I was worried poly could be causing the issues but I fit models excluding one or both of Tideheight and Brightness, and I fit a model with s() instead of poly for these two factors. All of these changes resulted in more pareto k warnings than the original models with poly terms.

The (1|Experiment+Uniquerep) are my random intercepts for experiment and replicate jar. I conducted 10 experiments on each species (20 total) and each experiment consisted of 4 replicate jars per UVR treatment.

Overfitting would make sense given my number of parameters but I am not certain I am counting my parameters correctly. I used the brms function parnames and used the number of parameters it spit out. This includes every random intercept as well as the fixed effects coefficients and scale parameters. Is this correct?

I’m also still confused on the total number of parameters, and how many observations you per each random effect. Anyway you can trust kfold for the predictive performance comparison. However, there can still be something to learn which could make the models even better. One thing you could do is plot ppc diagnostics with histograms instead of kernel density estimates. Given your observations are discrete, it is likely that kernel density estimate can hide something important. Another thing is, what if you remove that (1|Experiment+Uniquerep)?
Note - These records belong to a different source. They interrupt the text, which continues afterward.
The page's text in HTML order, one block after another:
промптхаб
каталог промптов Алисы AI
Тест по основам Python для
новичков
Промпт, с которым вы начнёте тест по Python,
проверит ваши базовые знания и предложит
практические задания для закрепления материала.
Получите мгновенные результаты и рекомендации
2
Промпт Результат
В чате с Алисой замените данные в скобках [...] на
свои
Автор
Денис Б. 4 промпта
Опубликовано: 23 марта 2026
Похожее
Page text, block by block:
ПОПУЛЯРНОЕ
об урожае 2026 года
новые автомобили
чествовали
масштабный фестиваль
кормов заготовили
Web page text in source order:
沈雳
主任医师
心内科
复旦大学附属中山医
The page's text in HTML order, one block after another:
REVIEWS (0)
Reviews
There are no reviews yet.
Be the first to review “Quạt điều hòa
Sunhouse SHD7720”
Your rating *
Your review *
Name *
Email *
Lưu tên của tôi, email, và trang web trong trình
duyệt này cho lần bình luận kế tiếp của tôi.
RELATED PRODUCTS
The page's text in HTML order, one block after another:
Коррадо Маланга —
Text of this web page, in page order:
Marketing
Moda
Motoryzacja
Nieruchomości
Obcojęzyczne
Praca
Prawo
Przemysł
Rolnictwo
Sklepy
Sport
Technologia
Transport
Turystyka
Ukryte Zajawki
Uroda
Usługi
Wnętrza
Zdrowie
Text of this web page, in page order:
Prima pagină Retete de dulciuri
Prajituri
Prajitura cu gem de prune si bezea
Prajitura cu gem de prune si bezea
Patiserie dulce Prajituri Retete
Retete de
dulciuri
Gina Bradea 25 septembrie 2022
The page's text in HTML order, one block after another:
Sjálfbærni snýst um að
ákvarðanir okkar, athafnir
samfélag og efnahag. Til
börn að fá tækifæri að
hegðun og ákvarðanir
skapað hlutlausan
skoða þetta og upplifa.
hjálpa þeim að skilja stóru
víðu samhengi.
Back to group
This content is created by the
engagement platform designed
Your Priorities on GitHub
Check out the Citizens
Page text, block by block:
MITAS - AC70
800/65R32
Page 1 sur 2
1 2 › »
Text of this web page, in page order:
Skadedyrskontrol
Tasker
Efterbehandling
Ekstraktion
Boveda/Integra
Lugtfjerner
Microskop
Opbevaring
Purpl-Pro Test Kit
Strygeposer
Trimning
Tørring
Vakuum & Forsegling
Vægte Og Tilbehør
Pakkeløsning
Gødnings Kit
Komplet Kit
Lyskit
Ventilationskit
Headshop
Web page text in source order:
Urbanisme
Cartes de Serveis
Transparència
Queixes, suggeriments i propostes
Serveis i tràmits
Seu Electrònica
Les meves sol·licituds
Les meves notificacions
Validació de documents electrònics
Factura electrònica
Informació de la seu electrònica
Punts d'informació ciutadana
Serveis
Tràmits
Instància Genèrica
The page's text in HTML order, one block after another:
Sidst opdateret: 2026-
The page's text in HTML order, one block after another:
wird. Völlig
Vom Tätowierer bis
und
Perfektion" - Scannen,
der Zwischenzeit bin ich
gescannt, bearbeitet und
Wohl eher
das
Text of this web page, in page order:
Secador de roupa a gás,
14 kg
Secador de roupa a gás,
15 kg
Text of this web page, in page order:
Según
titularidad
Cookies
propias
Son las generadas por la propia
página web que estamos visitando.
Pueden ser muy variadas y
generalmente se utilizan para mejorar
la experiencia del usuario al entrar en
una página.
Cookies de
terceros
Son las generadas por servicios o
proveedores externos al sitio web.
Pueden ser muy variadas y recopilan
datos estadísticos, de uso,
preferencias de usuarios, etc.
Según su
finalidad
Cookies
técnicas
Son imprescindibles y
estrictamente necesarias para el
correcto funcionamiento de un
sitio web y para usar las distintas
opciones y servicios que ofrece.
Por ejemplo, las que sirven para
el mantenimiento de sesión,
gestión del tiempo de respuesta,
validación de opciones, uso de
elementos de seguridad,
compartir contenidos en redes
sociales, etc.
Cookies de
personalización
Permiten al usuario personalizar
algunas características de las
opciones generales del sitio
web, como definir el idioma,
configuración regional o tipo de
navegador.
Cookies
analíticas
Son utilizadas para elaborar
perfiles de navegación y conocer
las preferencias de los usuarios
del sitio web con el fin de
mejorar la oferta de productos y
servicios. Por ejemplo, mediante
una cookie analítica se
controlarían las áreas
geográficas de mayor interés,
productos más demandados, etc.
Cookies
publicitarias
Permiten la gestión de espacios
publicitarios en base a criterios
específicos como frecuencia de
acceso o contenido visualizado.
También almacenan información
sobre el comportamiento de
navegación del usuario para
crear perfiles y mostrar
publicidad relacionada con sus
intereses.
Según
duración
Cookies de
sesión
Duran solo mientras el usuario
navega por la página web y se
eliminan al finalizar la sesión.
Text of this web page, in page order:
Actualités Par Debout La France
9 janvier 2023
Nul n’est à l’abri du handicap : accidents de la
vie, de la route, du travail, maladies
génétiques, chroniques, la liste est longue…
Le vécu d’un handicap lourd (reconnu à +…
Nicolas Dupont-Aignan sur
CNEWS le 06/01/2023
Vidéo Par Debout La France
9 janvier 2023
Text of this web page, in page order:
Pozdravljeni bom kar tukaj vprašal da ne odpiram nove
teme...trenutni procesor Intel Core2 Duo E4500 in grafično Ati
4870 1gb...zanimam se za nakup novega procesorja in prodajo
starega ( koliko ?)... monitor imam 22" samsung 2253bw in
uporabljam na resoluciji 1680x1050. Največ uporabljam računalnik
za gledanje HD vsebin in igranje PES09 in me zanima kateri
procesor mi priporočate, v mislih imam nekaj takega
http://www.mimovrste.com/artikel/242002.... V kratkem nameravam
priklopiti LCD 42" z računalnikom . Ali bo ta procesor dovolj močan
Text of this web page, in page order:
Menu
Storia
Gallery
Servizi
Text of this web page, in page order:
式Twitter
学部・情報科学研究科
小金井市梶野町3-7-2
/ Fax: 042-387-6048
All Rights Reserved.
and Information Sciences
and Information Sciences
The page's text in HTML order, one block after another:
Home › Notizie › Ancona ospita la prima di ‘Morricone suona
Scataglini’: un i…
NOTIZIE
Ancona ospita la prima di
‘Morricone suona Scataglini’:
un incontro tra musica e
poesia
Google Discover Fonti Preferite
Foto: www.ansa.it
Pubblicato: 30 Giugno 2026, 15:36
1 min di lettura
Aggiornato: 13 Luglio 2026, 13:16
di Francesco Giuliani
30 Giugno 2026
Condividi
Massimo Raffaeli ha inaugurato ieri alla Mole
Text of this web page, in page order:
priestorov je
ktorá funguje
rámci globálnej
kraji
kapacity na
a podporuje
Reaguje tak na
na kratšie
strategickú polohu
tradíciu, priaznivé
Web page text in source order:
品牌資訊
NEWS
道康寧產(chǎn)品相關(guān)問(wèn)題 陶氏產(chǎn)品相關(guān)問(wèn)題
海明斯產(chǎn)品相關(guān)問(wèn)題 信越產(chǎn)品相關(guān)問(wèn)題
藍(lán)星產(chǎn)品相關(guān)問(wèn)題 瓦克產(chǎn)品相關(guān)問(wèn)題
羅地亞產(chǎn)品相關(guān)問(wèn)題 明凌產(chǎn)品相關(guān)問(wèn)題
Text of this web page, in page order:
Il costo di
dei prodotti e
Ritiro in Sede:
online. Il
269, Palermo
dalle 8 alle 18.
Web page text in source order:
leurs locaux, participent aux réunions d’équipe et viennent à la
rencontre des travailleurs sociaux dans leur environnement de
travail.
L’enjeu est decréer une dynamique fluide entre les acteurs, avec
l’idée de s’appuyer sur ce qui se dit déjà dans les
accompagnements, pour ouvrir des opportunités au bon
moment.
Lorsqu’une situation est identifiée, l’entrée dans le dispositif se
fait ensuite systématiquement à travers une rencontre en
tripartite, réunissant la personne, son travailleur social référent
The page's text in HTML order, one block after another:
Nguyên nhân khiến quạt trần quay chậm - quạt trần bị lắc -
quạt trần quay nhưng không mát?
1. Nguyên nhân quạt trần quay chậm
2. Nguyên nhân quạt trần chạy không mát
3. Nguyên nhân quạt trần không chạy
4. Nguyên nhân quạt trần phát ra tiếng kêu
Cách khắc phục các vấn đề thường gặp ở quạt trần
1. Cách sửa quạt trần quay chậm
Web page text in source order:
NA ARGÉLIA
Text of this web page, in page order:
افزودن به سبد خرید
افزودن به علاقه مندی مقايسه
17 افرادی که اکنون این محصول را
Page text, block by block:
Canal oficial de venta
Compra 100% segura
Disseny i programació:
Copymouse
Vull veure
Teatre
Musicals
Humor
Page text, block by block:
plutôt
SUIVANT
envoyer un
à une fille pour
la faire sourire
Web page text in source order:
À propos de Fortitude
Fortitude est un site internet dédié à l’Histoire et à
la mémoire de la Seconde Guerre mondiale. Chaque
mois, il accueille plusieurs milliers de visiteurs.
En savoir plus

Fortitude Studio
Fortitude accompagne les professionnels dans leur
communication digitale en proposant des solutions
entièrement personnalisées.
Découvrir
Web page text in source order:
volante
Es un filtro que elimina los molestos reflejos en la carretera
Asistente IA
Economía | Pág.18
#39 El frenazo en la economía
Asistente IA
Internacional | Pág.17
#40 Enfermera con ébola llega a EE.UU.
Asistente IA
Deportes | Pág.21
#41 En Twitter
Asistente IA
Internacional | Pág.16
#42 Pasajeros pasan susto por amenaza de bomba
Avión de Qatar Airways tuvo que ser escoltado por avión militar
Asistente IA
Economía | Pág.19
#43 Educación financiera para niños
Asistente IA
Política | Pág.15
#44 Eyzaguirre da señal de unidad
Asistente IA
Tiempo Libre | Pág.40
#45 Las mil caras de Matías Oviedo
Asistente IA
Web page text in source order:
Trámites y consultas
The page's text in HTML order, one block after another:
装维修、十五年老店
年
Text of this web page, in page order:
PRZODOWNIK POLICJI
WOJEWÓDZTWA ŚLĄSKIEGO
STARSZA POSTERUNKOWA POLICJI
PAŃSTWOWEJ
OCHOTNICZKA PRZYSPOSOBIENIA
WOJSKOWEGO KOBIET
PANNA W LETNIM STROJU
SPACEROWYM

I guess the predictive performance is worse, but I’m interested how bad are ppc plots without it?

Is there a better way to calculate the number of parameters than counting up how many parameters are spit out by parnames(), which I think would be equivalent to counting up the parameters in the “Parameters” block in the Stan code?

My data are formatted as aggregated binomial outcomes, so I currently have just 5 observations per “Uniquerep” random effect, corresponding to the 5 time points at which I sampled the replicate jars. Replicate jar is nested within experiment in my experimental design, with 16 jars per experiment, so there are 16*5=80 observations per “Experiment” random effect. However, this is assuming that each row in my aggregated dataframe = 1 observation. But wouldn’t each observed event count as an observation? So if I recorded in row 1: 15 larvae swimming out of 50 total in the jar, wouldn’t that count as 50 observations? If so, there would be 250-500 observations per “Uniquerep” and 4000-8000 overvations per “Experiment.”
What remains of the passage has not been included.